If a single source is short, you can map the whole thing in one go. More often you have either much longer sources, which the app breaks into chunks for you, or many sources.

Recall and precision#

A pretty hard rule: the more text you give the model at once, the less dense its coding gets. One page might yield 20 links; 5 pages might also yield 20 links. Sometimes the 20 it picks out of 5 pages really are the most important, but this is not certain, and you are leaving the model to decide. Often you just want better recall, and that means smaller chunks. Don't give the model too much freedom to decide what counts as important.

What does it select#

Bigger chunks mean sparser coding. There is a "code everything" setting that does not each source at all: the effect depends on how long your sources are. Otherwise, work in smaller chunks. Aiming to pick up every causal claim is unrealistic, but the smaller the chunk, the more you'll catch.

Iterative coding strategy with bigger corpora#

If you have more than around 100 pages, work on a sample first. The app has features to take a random sample of sources, or a stratified random sample within source groups. The AI coding panel also offers a sample-only run (see AI coding). Try the sample, review, adjust your strategy, perhaps update the codebook, then run a larger sample. With 1000 pages you might code 100, adjust, code another 300 (deleting the first attempt), and if that looks good, finish with the remaining 700.

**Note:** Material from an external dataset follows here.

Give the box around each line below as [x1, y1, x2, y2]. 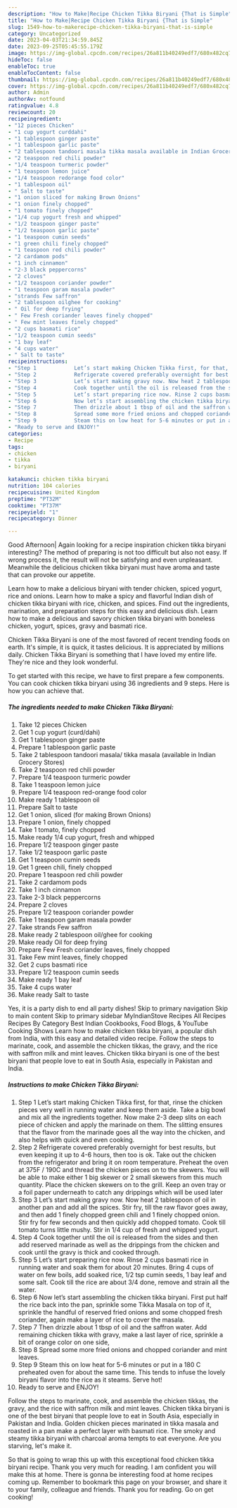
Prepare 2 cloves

Once the first coding run exists, the next question is how to deal with overlapping labels. See Coding and recoding — Dealing with overlapping labels.

Recoding from scratch means arriving at a clean revised codebook and then recoding everything from the beginning. That's more expensive and slower, but usually gives better results than magnetically recoded labels alone (see Coding and recoding — Dealing with overlapping labels).

  • Hard recoding: revise the codebook and code again.
  • Links recoding: use AI Answers / Links to recode links, with quote and context available.
  • Factors recoding: use AI Answers / Factors to recode factor labels directly.
  • Soft recoding: use clustering or magnetic labels as a softer recoding layer.